Existiriam, segundo Kant, ideias e conhecimentos inatos, tais como a unidade, a totalidade, a reciprocidade, e, especialmente, o espaço e o tempo. Esses conhecimentos elementares forneceriam à percepção estruturas que lhes permitissem colocar ordem no caos perceptivo sensorial. O sentido que elas permitem encontrar na experiência sensorial guiaria as atitudes e as condutas das pessoas.

Gestalt
A ideia de que uma estrutura mental possa servir para selecionar, e organizar, os dados sensoriais foi destacada pela teoria da Gestalt. De acordo com esta teoria a pessoa que percebe um objeto capta imediatamente a significação dele em sua totalidade e o sentido que encontra nele impõe uma estrutura aos elementos que compõem este objeto. Por exemplo quando percebemos uma mesa atribuímos imediatamente uma forma e uma função (é uma mesa para refeições); essa forma e essa função serão úteis para descrever o objeto (é redonda ou quadrada, de vidro ou madeira, tem um ou quatro pés etc).

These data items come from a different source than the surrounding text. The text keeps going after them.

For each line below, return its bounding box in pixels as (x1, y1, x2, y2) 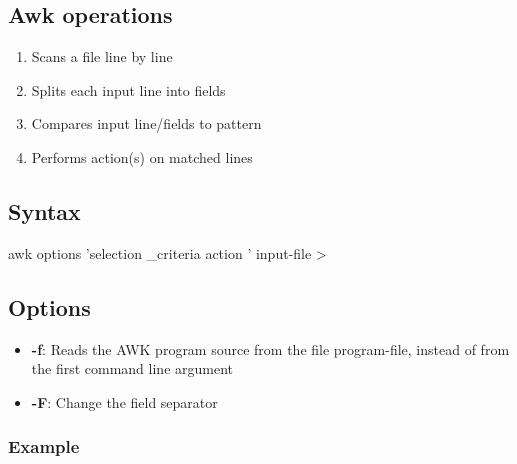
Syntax (8, 195, 81, 226)
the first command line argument (31, 358, 234, 379)
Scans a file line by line (31, 46, 173, 67)
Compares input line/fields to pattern (31, 113, 262, 134)
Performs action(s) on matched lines (31, 146, 253, 167)
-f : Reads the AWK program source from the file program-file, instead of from (31, 338, 510, 359)
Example (8, 434, 80, 459)
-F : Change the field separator (31, 391, 218, 412)
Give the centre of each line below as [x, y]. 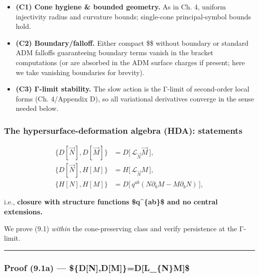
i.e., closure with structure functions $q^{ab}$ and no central [111, 202]
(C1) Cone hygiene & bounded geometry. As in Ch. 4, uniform [121, 6]
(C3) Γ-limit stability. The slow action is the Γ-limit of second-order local [132, 89]
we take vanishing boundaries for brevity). [80, 72]
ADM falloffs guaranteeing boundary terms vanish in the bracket [115, 52]
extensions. [23, 211]
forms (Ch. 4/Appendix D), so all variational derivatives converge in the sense [135, 98]
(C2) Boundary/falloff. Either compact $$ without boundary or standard [132, 43]
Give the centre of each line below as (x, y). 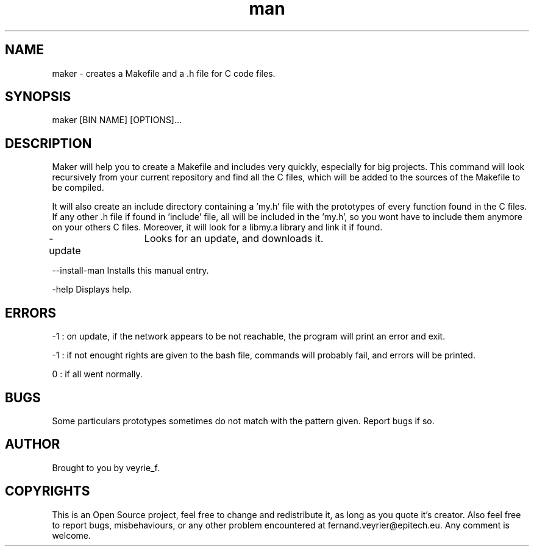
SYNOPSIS (38, 97)
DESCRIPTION (48, 143)
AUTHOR (33, 444)
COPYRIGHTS (48, 491)
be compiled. (78, 188)
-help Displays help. (92, 290)
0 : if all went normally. (97, 374)
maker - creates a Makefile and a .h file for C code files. (164, 73)
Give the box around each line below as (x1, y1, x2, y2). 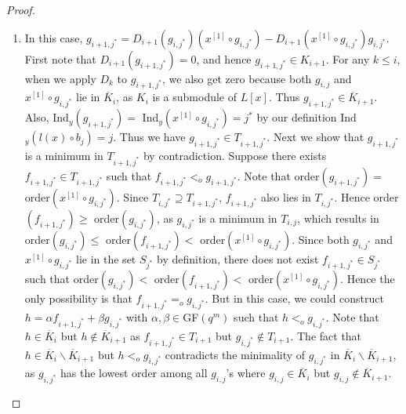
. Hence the (340, 271, 395, 287)
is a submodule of (152, 89, 237, 105)
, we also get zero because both (162, 70, 312, 86)
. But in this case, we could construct (205, 290, 384, 307)
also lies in (260, 188, 311, 205)
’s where (226, 365, 266, 381)
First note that (24, 50, 96, 67)
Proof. (6, 2, 35, 17)
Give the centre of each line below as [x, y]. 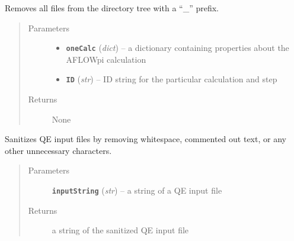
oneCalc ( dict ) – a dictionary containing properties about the [178, 48]
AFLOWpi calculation [106, 59]
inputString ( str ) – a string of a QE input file [137, 190]
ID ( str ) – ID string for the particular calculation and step [172, 79]
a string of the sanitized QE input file [120, 230]
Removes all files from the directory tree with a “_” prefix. [112, 8]
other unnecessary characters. [58, 150]
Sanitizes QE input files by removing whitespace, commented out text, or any [146, 139]
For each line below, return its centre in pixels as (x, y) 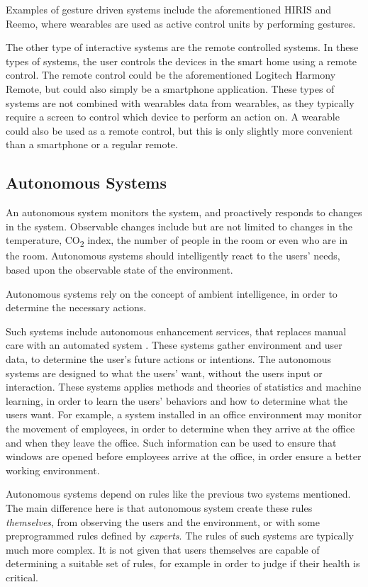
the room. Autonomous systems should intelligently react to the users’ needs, (173, 256)
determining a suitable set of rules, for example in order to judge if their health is (183, 563)
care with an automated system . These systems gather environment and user (174, 345)
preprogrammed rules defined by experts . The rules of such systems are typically (180, 536)
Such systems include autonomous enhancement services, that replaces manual (176, 331)
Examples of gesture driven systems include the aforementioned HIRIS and (168, 9)
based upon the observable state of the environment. (119, 270)
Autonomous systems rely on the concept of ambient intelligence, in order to (172, 293)

A teoria da gestalt nos traz uma lei importante no estudo do pensamento: o todo (a forma) é mais que a soma das partes (dos elementos). Para compreender o sentido  que pode ter um objeto (uma cruz, por exemplo) ou um fenômeno para uma pessoa, é preciso saber como ele se apresenta no campo de consciência dessa pessoa, já que é a forma que tem as relações entre os elementos desse objeto ou desse fenômeno que possui um sentido para ela, e cada elemento não pode ser compreendido senão pelas relações que tem com a forma. Dessa óptica os elementos sensoriais não são os elementos estruturantes da experiência consciente, mas os elementos estruturados pelo campo da consciência. Ou seja: Nossa consciência e subjetividade influenciam poderosamente na nossa percepção da realidade e nos nossos julgamentos e decisões tomados a partir daí.

Psicologia cognitiva e criatividade
Atualmente as pesquisas sobre a percepção estão associadas à psicologia cognitiva. Os estudos sobre a percepção colocam em evidência as riquezas do pensamento, ou a faculdade da imaginação criativa como forma de reestruturar, sempre de modo original, as experiências e os conhecimentos adquiridos no decorrer de sucessivas gerações.

Cultura
É inevitável que a cultura influencie nas atividades perceptivas, já que é ela quem fornece a maior parte dos filtros perceptivos necessários para dotar de significado as experiências da existência. Mas não nos deteremos, agora, sobre ela.

Ondas sobre ondas
A percepção se baseia em atividades complexas que antecedem as atividades da inteligência, mas que, no fluxo da vida e das nossas decisões, são, também, consideradas válidas através de um filtro perceptivo criado através das nossas experiências ao longo do tempo. Sem uma devida atitude consciente da nossa parte e uma motivação focada para observarmos sobre quais arcabouços criamos as percepções que usaremos para tomar nossas decisões, valores e crenças, dificilmente poderemos sair vitoriosos das nossas constantes auto-sabotagens, incongruências e incoerências tão típicas, humanas e naturais quanto problemáticas na nossa jornada rumo ao melhor de nós mesmos.

Esclareça as percepções
Proponho, para essa semana, que, em qualquer decisão que tomemos, procuremos esclarecer para todas as partes envolvidas o quê significa cada um dos valores em questão:
  • "Todos queremos conviver bem", por exemplo. Ok, então o que é "boa convivência" para cada um de nós? 
  • "Todos queremos resolver esse problema." Ok, então o que é "resolver" e porque aquela situação foi identificada como um "problema" por cada um? 
Se possível façam por escrito e troquem suas respostas. Observem  o que muda. Percebeu?